Foreclosure inventory reaches highest level since 2020

Late-stage distress builds as prepayment speeds hit four-year highs

Foreclosure inventory reaches highest level since 2020

Late-stage distress builds as prepayment speeds hit four-year highs
Foreclosure inventory hits six-year high in March

Foreclosure inventory increased to its highest level in six years in March as new delinquencies declined but growth in late-stage borrower distress continued, new data published Friday by Intercontinental Exchange Inc. (ICE) shows.

The company reported in its initial snapshot of last month’s mortgage performance trends that the national delinquency rate fell by 37 basis points to 3.35% in March, “in line with the typical seasonal improvement for the month” but still 14 basis points higher over the year.

The slowdown represented a nearly 10% decline in foreclosure activity over the month, but was 4.4% higher year over year. Total foreclosure starts hit 39,000 in March, up 9.6% from February and 16.6% higher from a year ago.

Andy Walden, head of mortgage and housing market research at ICE, noted that fewer loans rolled into delinquency last month. But he offered a caveat on the broader delinquency picture: New delinquency inflow declined by 23% seasonally in March to land effectively unchanged from year-ago levels.

“While overall mortgage performance remains healthy for most borrowers,” said Walden, “the continued buildup in late-stage delinquencies and foreclosure pipelines remains worth watching.”

About 154,000 more borrowers were 90 days or more past due on their mortgages or in active foreclosure last month compared to a year ago. Active foreclosure inventory rose to 273,000, up from 213,000 a year ago, the largest such volumes since February 2020.

Real estate analytics firm Attom separately reported last week that foreclosure filings in March were 18% higher than February and 28% higher than a year ago.

The total number of loans 30-plus days past due or in some stage of foreclosure declined by 194,000 from February to land at 2.12 million in March, which remains about 8.2% above year-ago levels.

Pockets of persistent distress among some government and non-qualified mortgage (non-QM) borrowers has taken on sharper focus in recent weeks as consumers and credit analysts await economic fallout from the Iran war, which has pushed inflation forecasts higher and outlooks on labor markets and consumer spending sharply lower.
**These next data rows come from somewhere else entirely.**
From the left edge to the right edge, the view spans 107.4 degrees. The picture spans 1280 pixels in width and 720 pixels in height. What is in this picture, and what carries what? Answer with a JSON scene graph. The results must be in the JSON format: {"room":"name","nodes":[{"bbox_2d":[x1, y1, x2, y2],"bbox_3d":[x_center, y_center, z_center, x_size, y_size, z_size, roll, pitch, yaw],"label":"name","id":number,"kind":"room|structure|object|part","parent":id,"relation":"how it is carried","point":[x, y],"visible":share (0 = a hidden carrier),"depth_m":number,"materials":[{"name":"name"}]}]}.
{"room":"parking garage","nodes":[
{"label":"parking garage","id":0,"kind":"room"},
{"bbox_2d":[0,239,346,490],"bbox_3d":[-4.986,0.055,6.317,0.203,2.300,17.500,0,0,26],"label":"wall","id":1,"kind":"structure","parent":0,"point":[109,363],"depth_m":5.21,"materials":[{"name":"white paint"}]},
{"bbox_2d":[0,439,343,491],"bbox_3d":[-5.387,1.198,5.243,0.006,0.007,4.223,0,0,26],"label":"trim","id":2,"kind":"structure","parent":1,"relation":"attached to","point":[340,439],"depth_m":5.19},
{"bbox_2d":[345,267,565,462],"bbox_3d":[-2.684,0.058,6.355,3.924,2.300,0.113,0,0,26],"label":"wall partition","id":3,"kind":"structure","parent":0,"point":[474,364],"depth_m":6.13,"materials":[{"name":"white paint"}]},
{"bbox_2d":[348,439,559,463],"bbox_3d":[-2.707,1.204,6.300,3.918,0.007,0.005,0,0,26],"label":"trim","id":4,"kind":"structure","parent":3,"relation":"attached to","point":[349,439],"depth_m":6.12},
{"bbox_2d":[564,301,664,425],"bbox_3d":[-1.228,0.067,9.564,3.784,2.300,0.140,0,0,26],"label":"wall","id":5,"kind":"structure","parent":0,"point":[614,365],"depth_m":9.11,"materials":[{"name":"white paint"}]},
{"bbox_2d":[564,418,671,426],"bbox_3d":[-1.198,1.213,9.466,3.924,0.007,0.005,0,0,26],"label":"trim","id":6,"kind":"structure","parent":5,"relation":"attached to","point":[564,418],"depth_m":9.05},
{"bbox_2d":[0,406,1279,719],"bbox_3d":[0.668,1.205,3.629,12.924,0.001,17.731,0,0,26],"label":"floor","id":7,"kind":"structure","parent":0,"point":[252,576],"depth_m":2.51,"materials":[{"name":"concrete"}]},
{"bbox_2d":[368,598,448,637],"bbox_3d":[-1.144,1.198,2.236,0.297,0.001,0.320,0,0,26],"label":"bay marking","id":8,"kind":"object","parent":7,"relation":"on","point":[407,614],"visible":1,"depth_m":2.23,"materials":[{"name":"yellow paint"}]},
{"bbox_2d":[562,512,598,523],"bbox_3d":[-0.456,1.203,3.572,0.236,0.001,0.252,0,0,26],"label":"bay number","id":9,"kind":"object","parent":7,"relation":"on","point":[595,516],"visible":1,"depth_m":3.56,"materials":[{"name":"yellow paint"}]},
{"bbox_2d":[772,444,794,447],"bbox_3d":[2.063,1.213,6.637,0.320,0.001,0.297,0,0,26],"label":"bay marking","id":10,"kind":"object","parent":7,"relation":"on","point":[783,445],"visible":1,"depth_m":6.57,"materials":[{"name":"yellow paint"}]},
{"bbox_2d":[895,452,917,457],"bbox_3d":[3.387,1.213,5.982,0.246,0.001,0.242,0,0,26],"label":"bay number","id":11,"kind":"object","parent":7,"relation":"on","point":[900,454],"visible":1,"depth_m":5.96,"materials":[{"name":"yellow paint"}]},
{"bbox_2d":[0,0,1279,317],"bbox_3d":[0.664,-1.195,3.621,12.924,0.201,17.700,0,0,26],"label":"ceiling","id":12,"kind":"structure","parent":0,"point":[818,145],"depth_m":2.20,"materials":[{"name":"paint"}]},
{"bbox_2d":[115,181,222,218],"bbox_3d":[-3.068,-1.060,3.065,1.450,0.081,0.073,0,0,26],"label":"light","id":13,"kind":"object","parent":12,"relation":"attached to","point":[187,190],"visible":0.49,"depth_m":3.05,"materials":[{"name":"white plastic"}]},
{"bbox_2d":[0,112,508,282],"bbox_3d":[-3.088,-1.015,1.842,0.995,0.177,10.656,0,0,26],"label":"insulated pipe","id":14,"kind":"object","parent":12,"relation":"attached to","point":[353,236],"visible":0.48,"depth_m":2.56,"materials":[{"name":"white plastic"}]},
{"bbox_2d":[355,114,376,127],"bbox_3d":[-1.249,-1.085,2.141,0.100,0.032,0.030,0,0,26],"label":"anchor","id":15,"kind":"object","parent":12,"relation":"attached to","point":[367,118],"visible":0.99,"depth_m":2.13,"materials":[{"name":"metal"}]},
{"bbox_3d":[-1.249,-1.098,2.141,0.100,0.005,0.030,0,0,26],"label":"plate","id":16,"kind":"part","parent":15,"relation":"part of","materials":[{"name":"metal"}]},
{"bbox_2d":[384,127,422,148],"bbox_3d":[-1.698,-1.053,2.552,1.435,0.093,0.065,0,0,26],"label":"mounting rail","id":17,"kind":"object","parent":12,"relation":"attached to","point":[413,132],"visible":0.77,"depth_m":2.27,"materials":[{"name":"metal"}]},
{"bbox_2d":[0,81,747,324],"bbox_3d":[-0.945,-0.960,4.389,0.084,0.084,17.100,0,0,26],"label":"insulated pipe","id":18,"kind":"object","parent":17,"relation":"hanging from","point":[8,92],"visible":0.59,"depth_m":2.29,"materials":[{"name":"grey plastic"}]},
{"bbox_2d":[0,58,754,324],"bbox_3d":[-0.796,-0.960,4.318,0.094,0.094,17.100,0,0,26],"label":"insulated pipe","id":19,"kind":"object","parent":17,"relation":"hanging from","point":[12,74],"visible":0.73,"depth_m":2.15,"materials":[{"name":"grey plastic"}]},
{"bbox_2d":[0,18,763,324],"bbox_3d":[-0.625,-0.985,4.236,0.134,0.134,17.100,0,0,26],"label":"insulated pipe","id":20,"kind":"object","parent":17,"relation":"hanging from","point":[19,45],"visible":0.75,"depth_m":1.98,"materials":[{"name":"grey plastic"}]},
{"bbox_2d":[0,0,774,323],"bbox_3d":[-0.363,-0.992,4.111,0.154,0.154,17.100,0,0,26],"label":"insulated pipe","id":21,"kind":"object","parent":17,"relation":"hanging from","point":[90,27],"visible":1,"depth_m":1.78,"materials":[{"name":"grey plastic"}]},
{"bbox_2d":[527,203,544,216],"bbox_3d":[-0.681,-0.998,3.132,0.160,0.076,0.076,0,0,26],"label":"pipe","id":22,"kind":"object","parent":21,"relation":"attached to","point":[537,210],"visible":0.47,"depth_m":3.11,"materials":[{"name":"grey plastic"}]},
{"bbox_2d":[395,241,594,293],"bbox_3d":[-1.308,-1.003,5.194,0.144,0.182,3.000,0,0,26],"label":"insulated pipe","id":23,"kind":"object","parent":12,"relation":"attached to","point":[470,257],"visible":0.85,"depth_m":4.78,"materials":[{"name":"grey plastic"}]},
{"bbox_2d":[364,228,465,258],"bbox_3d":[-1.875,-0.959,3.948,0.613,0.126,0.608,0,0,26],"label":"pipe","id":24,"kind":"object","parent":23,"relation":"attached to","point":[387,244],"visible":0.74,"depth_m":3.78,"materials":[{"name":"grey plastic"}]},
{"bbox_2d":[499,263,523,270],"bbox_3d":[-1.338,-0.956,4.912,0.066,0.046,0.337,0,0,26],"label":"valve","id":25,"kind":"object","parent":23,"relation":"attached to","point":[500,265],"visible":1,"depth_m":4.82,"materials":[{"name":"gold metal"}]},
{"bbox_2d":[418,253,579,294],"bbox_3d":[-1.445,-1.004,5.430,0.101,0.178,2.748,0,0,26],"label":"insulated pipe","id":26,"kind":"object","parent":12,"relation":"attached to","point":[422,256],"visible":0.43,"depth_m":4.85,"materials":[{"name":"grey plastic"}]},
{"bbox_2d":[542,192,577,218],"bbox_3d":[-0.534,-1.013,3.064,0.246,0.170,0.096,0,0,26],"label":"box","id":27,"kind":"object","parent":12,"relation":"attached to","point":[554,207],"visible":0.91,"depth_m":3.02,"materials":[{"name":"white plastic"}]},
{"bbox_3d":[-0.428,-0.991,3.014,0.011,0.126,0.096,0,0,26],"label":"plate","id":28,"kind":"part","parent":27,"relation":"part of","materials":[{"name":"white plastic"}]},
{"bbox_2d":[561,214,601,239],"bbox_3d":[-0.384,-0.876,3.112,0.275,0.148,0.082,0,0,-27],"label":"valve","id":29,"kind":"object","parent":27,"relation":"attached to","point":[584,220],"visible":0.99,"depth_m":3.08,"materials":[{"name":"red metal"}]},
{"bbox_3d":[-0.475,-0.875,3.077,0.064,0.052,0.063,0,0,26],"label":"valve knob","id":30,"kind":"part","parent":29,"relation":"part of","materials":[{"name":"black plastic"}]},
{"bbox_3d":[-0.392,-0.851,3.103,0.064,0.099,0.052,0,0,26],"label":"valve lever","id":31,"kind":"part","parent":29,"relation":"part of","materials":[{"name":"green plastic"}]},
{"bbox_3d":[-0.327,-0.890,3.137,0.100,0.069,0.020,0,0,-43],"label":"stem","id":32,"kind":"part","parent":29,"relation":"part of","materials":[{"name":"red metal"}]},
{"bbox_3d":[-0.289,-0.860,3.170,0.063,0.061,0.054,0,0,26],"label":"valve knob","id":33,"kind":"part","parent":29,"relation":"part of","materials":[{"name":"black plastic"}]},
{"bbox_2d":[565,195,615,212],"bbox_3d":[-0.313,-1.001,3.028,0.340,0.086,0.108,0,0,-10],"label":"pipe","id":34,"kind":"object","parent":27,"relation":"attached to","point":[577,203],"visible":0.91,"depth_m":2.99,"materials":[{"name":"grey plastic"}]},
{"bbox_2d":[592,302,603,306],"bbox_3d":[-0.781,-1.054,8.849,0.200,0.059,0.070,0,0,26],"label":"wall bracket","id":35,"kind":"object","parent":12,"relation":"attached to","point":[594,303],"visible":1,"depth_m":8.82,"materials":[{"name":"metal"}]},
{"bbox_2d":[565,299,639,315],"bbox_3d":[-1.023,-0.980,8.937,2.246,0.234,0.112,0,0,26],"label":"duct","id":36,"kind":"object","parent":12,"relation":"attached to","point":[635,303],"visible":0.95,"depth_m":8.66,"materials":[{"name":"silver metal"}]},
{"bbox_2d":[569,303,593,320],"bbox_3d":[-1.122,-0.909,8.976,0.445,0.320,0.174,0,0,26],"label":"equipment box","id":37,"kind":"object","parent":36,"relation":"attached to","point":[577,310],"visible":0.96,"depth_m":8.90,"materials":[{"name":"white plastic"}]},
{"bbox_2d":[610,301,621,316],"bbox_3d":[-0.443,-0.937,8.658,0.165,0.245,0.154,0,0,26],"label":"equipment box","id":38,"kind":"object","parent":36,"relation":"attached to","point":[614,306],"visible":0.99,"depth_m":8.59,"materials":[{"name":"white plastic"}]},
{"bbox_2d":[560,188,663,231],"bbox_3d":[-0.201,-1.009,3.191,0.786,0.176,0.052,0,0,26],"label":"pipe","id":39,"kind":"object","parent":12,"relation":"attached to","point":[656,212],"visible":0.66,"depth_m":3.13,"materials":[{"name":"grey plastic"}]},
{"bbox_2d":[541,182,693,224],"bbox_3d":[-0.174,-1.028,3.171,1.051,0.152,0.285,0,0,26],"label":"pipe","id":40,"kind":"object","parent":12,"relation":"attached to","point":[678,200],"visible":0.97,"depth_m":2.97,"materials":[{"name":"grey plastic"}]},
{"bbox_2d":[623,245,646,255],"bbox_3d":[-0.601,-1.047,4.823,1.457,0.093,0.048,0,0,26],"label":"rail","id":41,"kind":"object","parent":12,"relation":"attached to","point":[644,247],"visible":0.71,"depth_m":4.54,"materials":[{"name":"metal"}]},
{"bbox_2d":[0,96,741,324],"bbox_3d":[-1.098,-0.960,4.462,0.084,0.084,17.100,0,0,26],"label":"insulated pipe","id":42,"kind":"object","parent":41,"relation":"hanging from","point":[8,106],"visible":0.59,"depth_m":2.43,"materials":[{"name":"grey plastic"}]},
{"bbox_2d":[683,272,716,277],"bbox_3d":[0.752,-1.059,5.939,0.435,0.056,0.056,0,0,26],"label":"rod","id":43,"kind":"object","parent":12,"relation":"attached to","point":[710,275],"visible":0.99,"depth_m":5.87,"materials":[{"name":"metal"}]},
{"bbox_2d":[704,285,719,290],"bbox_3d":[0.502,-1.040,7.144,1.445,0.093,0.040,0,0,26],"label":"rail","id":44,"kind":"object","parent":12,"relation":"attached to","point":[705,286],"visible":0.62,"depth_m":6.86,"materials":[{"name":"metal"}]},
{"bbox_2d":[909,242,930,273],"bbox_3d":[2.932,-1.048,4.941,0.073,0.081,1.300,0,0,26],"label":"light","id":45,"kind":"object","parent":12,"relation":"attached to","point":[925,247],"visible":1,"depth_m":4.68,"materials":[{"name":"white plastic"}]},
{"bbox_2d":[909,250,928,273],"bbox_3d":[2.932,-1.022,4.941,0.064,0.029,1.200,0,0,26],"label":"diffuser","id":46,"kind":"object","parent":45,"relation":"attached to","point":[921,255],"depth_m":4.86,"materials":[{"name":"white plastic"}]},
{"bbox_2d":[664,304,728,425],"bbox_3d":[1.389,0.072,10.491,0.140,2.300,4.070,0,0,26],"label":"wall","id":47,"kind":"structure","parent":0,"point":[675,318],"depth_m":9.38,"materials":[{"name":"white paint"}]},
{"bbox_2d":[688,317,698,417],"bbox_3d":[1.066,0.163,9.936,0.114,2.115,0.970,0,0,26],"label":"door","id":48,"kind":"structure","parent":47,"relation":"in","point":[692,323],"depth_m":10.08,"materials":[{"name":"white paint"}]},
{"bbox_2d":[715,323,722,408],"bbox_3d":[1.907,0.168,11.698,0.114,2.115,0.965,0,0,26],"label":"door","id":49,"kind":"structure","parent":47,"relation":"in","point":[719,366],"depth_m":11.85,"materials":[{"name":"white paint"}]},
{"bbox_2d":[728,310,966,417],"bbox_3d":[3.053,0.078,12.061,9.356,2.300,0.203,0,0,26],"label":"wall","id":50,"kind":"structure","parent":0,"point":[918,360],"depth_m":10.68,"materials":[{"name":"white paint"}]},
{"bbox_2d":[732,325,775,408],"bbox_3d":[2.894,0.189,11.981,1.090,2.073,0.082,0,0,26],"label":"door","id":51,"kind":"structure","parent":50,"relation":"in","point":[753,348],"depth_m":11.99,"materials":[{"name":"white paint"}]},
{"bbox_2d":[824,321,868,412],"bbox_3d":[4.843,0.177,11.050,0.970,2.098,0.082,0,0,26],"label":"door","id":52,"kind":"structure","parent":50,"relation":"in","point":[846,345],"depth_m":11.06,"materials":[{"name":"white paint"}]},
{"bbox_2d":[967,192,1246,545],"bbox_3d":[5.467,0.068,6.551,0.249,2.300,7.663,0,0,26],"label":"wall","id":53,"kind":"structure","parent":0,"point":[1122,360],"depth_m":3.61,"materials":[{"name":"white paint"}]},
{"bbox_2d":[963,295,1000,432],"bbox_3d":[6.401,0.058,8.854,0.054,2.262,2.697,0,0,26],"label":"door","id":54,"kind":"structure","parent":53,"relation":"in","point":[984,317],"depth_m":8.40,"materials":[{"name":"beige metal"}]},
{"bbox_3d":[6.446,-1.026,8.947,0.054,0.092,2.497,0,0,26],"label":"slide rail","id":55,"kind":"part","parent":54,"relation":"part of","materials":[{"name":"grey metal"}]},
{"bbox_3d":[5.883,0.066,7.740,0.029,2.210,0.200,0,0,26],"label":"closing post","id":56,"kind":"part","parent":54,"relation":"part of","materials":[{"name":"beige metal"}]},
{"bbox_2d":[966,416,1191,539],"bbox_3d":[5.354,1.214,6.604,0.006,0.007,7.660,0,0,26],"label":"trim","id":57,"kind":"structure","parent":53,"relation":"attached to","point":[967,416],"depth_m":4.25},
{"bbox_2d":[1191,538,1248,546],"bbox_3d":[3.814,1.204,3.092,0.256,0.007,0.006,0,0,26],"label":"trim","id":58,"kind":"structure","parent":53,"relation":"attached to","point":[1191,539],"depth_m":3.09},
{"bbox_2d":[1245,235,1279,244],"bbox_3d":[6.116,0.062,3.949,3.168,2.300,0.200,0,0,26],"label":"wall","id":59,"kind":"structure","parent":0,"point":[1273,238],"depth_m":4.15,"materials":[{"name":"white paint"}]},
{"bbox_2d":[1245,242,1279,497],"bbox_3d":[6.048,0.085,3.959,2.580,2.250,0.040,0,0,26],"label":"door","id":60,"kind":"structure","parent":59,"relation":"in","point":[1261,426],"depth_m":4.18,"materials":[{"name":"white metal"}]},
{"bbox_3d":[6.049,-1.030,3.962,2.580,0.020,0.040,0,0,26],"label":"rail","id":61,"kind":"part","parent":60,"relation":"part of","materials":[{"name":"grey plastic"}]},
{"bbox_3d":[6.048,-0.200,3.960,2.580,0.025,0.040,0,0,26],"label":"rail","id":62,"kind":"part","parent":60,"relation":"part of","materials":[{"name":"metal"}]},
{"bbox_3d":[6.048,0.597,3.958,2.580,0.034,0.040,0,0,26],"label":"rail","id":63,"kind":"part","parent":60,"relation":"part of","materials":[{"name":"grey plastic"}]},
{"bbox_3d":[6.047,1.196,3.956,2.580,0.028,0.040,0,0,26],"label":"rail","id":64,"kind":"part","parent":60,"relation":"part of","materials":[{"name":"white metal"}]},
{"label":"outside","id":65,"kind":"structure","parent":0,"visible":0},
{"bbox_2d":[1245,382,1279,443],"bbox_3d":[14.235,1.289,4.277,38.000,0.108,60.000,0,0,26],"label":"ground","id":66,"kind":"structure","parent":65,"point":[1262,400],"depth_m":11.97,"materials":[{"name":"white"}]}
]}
Energy and trade shocks impacting a wide range of sectors are broadly expected to raise costs across supply chains and store shelves. The consumer price index (CPI), a widely studied government measure of inflation, rose from 2.4% in February to 3.3% in March, sailing higher on spiking energy costs, a first-order impact from the war.
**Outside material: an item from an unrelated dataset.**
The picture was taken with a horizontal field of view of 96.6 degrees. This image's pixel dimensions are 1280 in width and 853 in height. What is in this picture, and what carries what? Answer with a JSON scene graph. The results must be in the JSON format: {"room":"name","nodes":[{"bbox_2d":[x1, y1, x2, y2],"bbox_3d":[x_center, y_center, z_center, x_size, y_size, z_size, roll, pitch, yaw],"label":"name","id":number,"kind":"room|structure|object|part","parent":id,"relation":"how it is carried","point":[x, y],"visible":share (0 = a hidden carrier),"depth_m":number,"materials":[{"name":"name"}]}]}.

The energy component of the CPI surged 10.9% month over month in March, its largest monthly increase since September 2005, as the all-energy commodities index rose 21.3%, gasoline prices spiked 21.2% and the fuel oil index leaped 30.7%.

While some economists warn the U.S. economy may already be experiencing a recession, others have cautioned it is too soon to decipher the drawn-out disruptions on inflation or unemployment the war may ultimately cause.

Fed Governor Christopher Waller, typically a policy dove who favors less interest rate intervention to combat inflation, warned last week that oil futures prices and securities markets “seem to be undervaluing the risk” that the Strait of Hormuz remains closed and the conflict continues.

Cure activity also strengthened in March, however, even as foreclosure volumes climbed and serious delinquencies continued to “broadly trend higher,” according to ICE. Total cures rose to 547,000, roughly 27% higher than February.

Prepayment speeds jumped to 1.06%, up 24 basis points from February and the highest level in nearly four years.